Stored records:
▼

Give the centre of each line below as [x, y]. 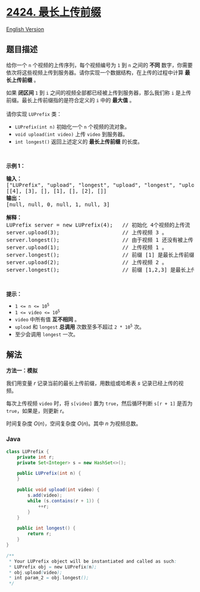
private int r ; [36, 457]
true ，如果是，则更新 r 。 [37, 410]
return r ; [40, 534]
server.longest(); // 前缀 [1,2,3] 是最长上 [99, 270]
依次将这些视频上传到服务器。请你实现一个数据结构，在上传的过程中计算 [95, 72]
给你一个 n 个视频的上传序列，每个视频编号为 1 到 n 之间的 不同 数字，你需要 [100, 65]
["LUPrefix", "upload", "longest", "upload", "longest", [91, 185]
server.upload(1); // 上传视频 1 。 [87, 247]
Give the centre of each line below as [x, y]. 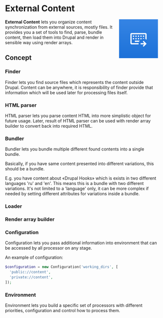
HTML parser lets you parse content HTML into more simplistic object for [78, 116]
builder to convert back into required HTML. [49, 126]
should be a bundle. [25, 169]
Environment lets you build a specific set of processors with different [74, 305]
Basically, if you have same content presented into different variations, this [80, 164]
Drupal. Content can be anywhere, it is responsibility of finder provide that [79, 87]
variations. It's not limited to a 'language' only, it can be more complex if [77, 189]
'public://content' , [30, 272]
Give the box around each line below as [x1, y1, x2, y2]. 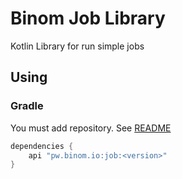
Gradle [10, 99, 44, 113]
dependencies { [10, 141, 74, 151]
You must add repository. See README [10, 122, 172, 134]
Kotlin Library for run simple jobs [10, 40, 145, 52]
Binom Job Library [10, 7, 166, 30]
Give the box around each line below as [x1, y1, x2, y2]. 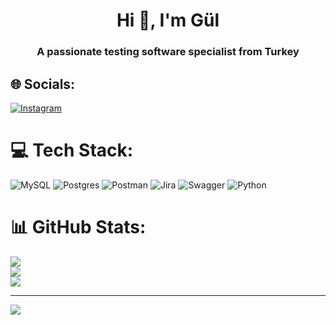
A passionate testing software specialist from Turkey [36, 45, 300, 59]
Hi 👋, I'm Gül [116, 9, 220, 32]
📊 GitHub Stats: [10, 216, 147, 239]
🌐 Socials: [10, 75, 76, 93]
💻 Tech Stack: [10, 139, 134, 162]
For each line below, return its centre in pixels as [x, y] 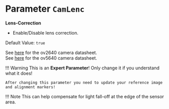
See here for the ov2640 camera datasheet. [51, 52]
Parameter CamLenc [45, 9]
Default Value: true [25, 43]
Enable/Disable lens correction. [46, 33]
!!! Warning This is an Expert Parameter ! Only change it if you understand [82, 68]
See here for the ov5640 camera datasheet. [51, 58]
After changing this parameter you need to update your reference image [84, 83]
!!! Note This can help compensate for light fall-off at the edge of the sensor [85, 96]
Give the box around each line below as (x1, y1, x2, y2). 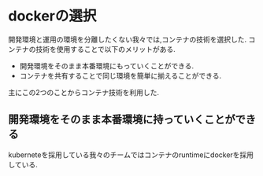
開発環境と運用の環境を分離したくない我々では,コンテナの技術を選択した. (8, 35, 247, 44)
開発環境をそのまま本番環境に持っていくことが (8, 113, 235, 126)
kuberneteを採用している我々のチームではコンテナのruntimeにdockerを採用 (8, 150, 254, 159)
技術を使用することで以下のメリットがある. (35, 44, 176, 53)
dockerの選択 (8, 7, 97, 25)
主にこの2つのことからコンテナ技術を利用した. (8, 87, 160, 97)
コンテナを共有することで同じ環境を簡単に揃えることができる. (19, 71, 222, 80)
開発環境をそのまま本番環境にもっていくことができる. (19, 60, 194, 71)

▲
▼

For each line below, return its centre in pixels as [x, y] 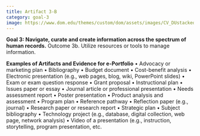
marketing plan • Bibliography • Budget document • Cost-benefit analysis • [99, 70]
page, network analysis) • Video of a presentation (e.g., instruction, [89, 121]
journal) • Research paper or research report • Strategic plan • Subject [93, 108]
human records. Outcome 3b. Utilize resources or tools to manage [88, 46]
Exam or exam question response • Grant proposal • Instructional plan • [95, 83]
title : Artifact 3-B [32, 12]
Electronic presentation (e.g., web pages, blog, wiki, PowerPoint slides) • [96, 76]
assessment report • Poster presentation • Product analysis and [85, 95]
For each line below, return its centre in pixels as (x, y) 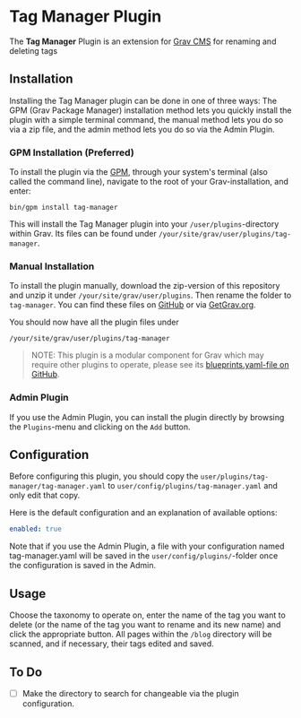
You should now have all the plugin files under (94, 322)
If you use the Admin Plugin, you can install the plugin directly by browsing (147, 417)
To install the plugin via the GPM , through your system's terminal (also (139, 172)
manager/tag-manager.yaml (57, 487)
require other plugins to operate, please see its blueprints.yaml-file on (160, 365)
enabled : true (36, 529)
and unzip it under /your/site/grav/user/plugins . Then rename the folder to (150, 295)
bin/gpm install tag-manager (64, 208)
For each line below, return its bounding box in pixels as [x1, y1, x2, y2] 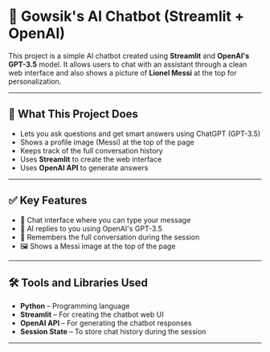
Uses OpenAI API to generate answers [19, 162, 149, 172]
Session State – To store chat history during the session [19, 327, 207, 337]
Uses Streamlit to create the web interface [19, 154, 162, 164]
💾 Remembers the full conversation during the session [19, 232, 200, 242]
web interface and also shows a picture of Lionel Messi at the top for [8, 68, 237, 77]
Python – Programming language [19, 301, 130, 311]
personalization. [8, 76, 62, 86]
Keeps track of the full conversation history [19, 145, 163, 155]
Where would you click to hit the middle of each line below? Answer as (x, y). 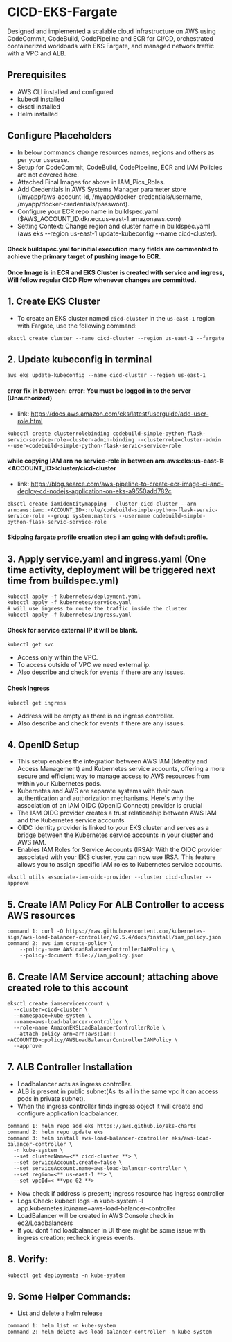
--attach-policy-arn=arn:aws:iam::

▲
▼

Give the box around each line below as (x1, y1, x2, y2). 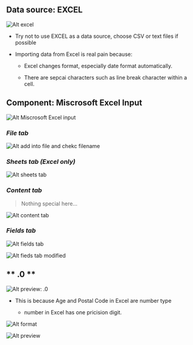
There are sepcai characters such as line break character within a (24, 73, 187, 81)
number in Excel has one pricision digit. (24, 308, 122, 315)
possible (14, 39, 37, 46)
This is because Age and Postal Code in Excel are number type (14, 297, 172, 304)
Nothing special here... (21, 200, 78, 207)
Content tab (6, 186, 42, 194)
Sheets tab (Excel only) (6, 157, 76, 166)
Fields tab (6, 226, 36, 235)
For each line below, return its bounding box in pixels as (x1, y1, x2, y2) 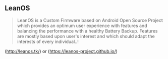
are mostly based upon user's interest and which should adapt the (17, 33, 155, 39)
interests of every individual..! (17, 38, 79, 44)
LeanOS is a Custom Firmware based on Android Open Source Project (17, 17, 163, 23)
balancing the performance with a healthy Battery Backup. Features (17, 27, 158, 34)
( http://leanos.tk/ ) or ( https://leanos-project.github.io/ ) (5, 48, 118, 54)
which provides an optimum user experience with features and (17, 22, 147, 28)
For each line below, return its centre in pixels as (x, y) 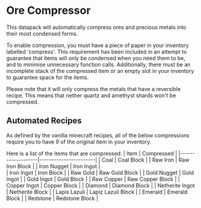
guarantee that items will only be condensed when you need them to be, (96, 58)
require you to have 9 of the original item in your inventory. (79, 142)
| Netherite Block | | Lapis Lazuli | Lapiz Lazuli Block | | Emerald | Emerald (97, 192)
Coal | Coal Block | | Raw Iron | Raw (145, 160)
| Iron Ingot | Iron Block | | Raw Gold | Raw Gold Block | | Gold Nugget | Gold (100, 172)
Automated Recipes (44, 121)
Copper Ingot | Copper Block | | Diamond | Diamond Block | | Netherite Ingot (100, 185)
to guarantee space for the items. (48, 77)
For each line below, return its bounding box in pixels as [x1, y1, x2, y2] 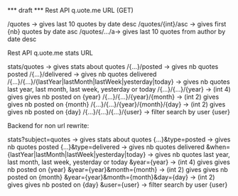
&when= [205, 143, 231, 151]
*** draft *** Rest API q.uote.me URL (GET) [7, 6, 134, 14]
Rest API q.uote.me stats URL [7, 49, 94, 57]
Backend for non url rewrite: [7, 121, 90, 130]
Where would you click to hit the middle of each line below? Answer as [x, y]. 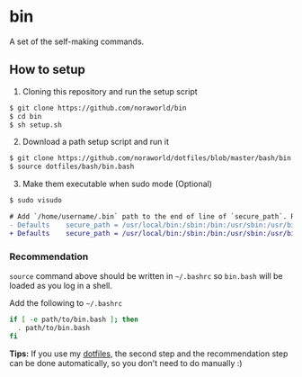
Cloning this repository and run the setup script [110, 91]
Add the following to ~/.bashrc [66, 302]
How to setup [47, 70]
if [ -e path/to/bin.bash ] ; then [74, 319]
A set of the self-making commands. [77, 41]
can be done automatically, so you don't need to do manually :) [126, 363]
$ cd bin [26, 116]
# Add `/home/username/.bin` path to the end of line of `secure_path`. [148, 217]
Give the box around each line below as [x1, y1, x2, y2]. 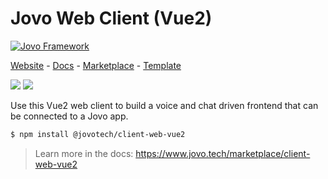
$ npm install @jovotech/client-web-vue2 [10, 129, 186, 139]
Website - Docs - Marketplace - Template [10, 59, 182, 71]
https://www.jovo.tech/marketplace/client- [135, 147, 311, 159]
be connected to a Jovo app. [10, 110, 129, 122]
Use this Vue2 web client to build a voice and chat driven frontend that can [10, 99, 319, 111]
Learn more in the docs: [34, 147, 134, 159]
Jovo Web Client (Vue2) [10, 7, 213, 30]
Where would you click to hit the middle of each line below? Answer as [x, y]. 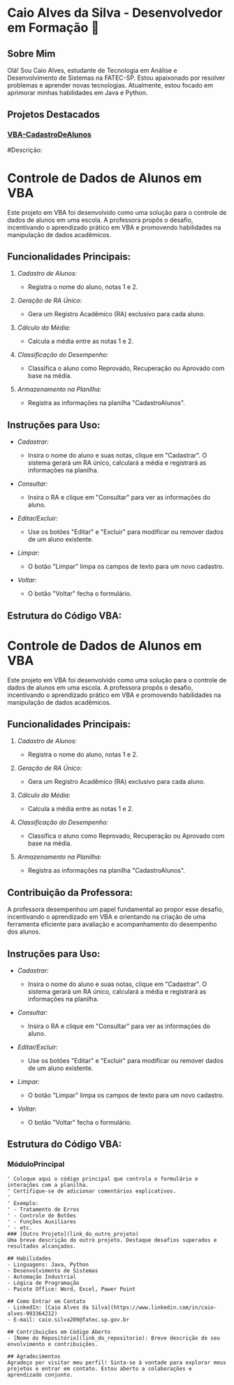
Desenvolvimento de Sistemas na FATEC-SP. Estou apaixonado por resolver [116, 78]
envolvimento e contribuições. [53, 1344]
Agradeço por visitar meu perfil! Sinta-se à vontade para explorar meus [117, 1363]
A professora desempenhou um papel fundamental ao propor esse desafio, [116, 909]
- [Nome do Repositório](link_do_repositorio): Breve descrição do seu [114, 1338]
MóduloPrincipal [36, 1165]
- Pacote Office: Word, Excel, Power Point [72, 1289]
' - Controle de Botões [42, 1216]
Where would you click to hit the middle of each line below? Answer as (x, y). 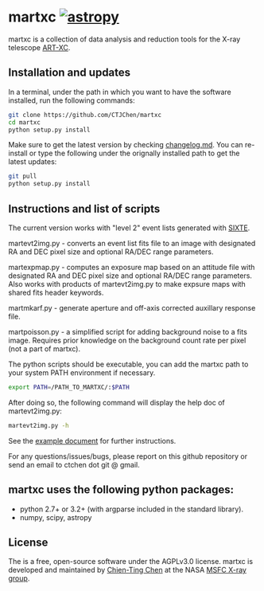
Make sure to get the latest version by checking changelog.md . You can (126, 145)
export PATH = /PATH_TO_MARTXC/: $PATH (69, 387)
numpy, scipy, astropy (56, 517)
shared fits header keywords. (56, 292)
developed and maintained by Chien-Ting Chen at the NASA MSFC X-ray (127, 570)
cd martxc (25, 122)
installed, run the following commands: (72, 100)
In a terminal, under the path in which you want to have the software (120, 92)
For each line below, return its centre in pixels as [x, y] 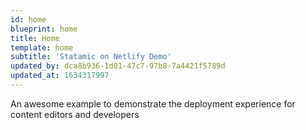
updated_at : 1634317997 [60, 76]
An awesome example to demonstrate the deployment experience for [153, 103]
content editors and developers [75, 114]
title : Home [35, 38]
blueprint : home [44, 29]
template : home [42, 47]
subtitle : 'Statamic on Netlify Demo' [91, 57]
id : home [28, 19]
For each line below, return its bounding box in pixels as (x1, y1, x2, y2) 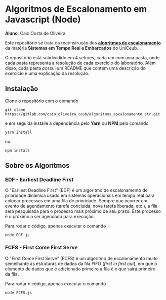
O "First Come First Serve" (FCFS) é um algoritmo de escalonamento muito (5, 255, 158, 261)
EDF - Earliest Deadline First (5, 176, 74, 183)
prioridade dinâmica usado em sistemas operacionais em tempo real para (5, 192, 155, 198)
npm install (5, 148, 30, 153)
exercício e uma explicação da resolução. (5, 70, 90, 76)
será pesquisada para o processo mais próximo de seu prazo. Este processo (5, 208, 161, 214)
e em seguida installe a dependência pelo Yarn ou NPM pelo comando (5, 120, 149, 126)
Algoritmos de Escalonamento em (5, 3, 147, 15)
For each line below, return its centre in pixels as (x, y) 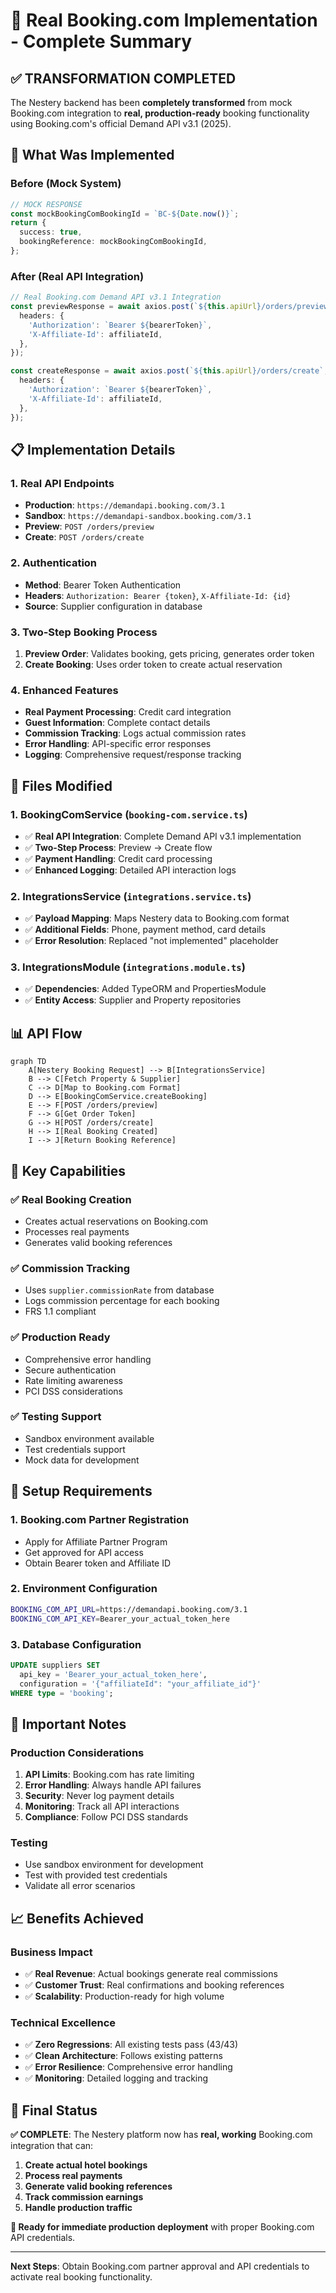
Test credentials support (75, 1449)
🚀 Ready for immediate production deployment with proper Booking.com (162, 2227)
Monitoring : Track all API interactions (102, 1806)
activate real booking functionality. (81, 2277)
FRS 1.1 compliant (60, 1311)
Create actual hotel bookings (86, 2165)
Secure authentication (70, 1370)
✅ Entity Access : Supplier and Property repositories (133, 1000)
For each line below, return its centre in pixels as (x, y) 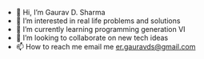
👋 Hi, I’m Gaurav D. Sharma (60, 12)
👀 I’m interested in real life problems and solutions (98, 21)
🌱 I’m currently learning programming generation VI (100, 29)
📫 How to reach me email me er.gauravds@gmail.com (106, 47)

▲

Work required: The lines to set down run from the line with "page, network analysis)" up to and including the line with "personalization. [8, 76, 62, 86]" in the entries above. Reproduce them exactly, with no pictures.

Written solution:
page, network analysis) • Video of a presentation (e.g., instruction, [89, 121]
journal) • Research paper or research report • Strategic plan • Subject [93, 108]
human records. Outcome 3b. Utilize resources or tools to manage [88, 46]
Exam or exam question response • Grant proposal • Instructional plan • [95, 83]
title : Artifact 3-B [32, 12]
Electronic presentation (e.g., web pages, blog, wiki, PowerPoint slides) • [96, 76]
assessment report • Poster presentation • Product analysis and [85, 95]
For each line below, return its centre in pixels as (x, y) 
You should now have all the plugin files under (94, 322)
If you use the Admin Plugin, you can install the plugin directly by browsing (147, 417)
To install the plugin via the GPM , through your system's terminal (also (139, 172)
manager/tag-manager.yaml (57, 487)
require other plugins to operate, please see its blueprints.yaml-file on (160, 365)
enabled : true (36, 529)
and unzip it under /your/site/grav/user/plugins . Then rename the folder to (150, 295)
bin/gpm install tag-manager (64, 208)
For each line below, return its bounding box in pixels as [x1, y1, x2, y2] 
Uses OpenAI API to generate answers [19, 162, 149, 172]
Session State – To store chat history during the session [19, 327, 207, 337]
Uses Streamlit to create the web interface [19, 154, 162, 164]
💾 Remembers the full conversation during the session [19, 232, 200, 242]
web interface and also shows a picture of Lionel Messi at the top for [8, 68, 237, 77]
Python – Programming language [19, 301, 130, 311]
personalization. [8, 76, 62, 86]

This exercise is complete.